Think of Luke Skywalker on Degobah. Yoda knows Princess Leia is Luke's sister, but he also knows Luke's young personality would flip out if he were to reveal this juicy tidbit. Yoda is an individual because he knows himself and he knows his audience. This little green guy knows how to work a room.
On Degobah (yes, I became a bit of a Star Wars nerd after my death), young Luke Skywalker is still socially awkward. At the Degobah amateur comedy night he just tells the jokes that he thinks Yoda wants to hear. He's got no new material. He's not yet an individual, not yet a hero, because he doesn't understand that Yoda wants to hear material that is unique to Luke's personality.
Synchronicity
No, this isn't the landmark album from The Police (though I've heard it's a classic).
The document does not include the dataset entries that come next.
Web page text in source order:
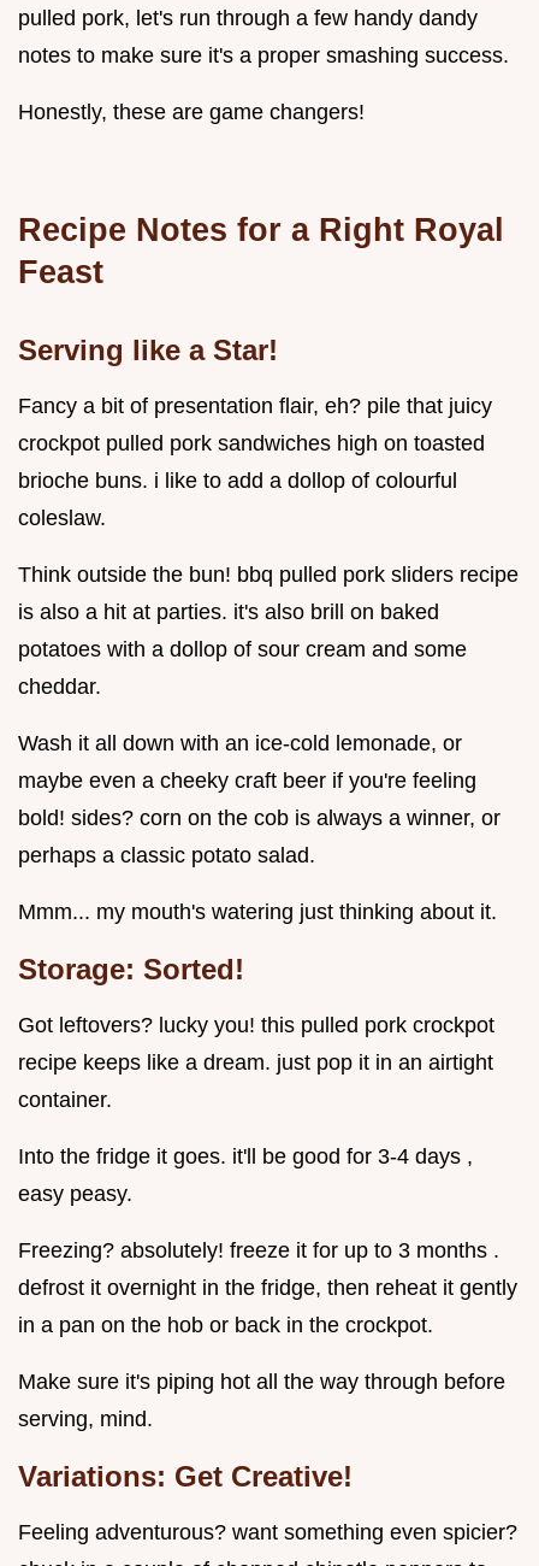
pulled pork, let's run through a few handy dandy
notes to make sure it's a proper smashing success.
Honestly, these are game changers!
Recipe Notes for a Right Royal
Feast
Serving like a Star!
Fancy a bit of presentation flair, eh? pile that juicy
crockpot pulled pork sandwiches high on toasted
brioche buns. i like to add a dollop of colourful
coleslaw.
Think outside the bun! bbq pulled pork sliders recipe
is also a hit at parties. it's also brill on baked
potatoes with a dollop of sour cream and some
cheddar.
Wash it all down with an ice-cold lemonade, or
maybe even a cheeky craft beer if you're feeling
bold! sides? corn on the cob is always a winner, or
perhaps a classic potato salad.
Mmm... my mouth's watering just thinking about it.
Storage: Sorted!
Got leftovers? lucky you! this pulled pork crockpot
recipe keeps like a dream. just pop it in an airtight
container.
Into the fridge it goes. it'll be good for 3-4 days ,
easy peasy.
Freezing? absolutely! freeze it for up to 3 months .
defrost it overnight in the fridge, then reheat it gently
in a pan on the hob or back in the crockpot.
Make sure it's piping hot all the way through before
serving, mind.
Variations: Get Creative!
Feeling adventurous? want something even spicier?
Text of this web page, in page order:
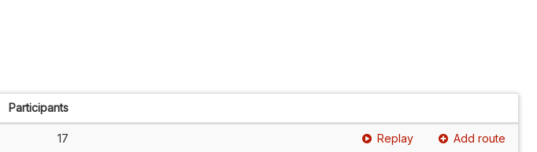
Participants
17 Replay Add route
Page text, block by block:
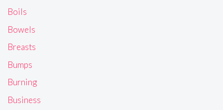
Boils
Bowels
Breasts
Bumps
Burning
Business
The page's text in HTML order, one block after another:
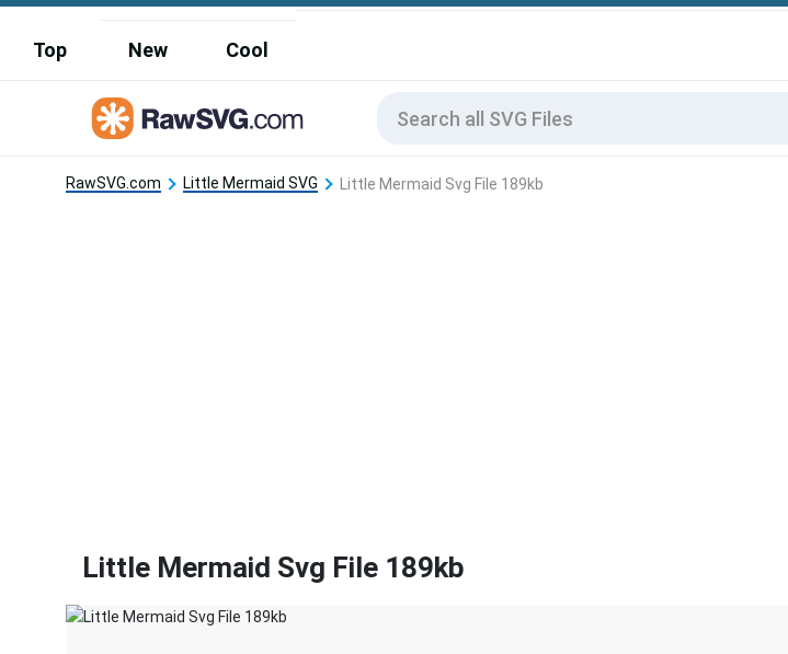
Top New Cool
RawSVG.com Little Mermaid SVG Little Mermaid Svg File 189kb
Little Mermaid Svg File 189kb
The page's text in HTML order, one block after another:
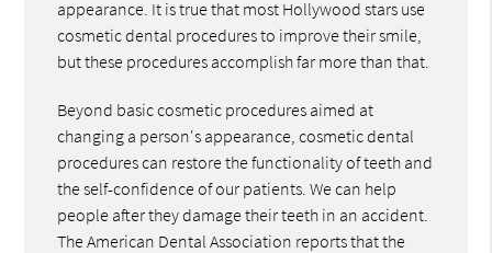
appearance. It is true that most Hollywood stars use
cosmetic dental procedures to improve their smile,
but these procedures accomplish far more than that.
Beyond basic cosmetic procedures aimed at
changing a person's appearance, cosmetic dental
procedures can restore the functionality of teeth and
the self-confidence of our patients. We can help
people after they damage their teeth in an accident.
The American Dental Association reports that the
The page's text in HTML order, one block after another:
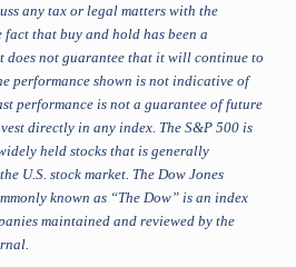
any tax or legal matters with the
fact that buy and hold has been a
does not guarantee that it will continue to
performance shown is not indicative of
performance is not a guarantee of future
directly in any index. The S&P 500 is
held stocks that is generally
U.S. stock market. The Dow Jones
known as “The Dow” is an index
maintained and reviewed by the
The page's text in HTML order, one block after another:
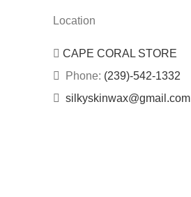
Location
CAPE CORAL STORE
Phone: (239)-542-1332
silkyskinwax@gmail.com
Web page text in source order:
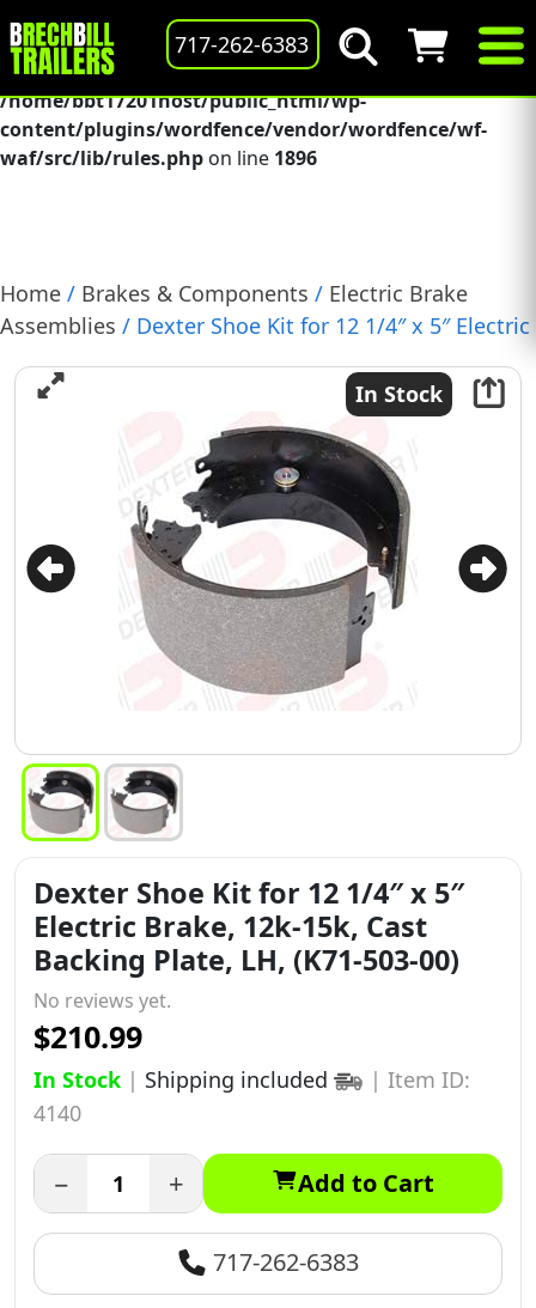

Stay with me now. Have you ever been talking about your ex-best friend, and then, magically, she happens to walk into the very restaurant you're seated in with your current clique? And you're like, dude, how is this possible? She doesn't even live in this town. Well, that's synchronicity for ya.
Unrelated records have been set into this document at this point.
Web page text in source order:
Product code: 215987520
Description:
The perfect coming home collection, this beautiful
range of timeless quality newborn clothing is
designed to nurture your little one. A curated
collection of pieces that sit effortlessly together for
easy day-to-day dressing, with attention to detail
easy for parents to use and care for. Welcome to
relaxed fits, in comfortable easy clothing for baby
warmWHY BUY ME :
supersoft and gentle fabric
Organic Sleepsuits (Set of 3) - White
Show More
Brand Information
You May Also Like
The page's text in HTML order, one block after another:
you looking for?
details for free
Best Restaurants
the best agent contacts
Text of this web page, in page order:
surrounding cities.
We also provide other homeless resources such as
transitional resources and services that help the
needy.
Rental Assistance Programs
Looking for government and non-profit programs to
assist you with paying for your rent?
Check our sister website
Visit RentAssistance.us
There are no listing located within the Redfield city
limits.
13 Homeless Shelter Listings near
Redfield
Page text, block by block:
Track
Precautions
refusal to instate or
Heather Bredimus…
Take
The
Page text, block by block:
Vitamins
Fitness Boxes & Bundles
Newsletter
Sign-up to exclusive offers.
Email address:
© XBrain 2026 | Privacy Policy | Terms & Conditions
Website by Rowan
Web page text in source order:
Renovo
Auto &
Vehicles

It's not that your talk about her made her come into that restaurant at that exact moment. Or that her impending arrival made you gossip about her. I don't think that our unconscious can predict the future; I just believe there are many physical events that, somehow, people can feel resonating in their unconscious. There is no necessary causal relationship between the internal feeling of what's happening, or what's about to happen, and the external event(s). I simply believe that you can experience what's going on out there in your very own heads/hearts, at nearly the same time.
In my 1952 book, Synchronicity, I described one such synchronistic event:
A young woman I was treating had, at a critical moment, a dream in which she was given a golden scarab. While she was telling me this dream, I sat with my back to the closed window. Suddenly I heard a noise behind me, like a gentle tapping. I turned round and saw a flying insect knocking against the window-pane from the outside. I opened the window and caught the creature in the air as it flew in. It was the nearest analogy to a golden scarab one finds in our latitudes, a scarabaeid beetle [...] I must admit that nothing like it ever happened to me before or since.
It was my work with my buddy Wolfgang Pauli, who was a quantum physicist, that made me think about just how much consciousness and matter can be intertwined. So, trust me: when you get that weird sinking feeling that something isn't right, check out the news. There might be things going on in the world that are getting into your head. Or things in your head that are getting out into the world.